I think ERC and EIP are (or should be) two different things. An ERC is a general protocol proposal for the Ethereum ecosystem, and doesn't require consensus changes. An EIP involves a change to the Ethereum protocol. We could potentially dump the 'ERC' nomenclature and expand 'EIP' to cover everything, but I think it would be misleading to treat them as different stages of the lifecycle of the same thing - they're both "Proposals", after all.

status/labels should follow this https://github.com/bitcoin/bips/blob/master/bip-0002.mediawiki#bip-status-field (maybe with some modifications to make it simpler)

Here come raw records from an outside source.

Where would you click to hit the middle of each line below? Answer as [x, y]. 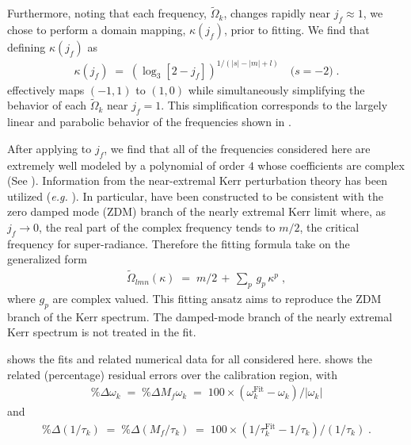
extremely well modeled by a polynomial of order [126, 165]
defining [27, 47]
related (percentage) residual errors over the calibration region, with [173, 374]
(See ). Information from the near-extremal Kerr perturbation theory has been [197, 180]
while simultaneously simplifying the [276, 89]
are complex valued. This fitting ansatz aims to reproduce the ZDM [217, 298]
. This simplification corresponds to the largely [274, 105]
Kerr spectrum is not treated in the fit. [102, 332]
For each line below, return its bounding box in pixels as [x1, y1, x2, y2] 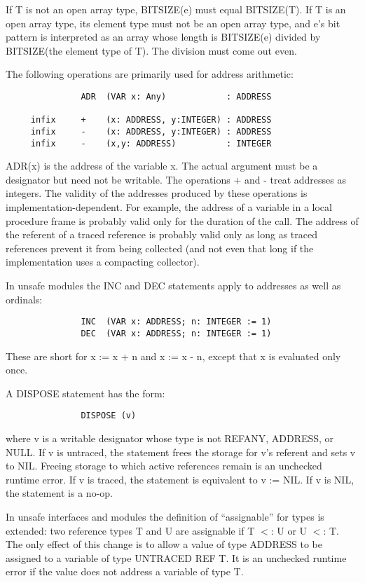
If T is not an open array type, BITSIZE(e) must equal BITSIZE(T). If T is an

The issue tracker is really a terrible way to maintain EIPs, and I was really hoping we could move off it. In the issue tracker, only the original author can modify the EIP, and they can do so without review or notification, and with no way to see past versions of the EIP. The discussion thread adds a lot of noise, and on some EIPs makes it difficult to determine what the canonical version of it is.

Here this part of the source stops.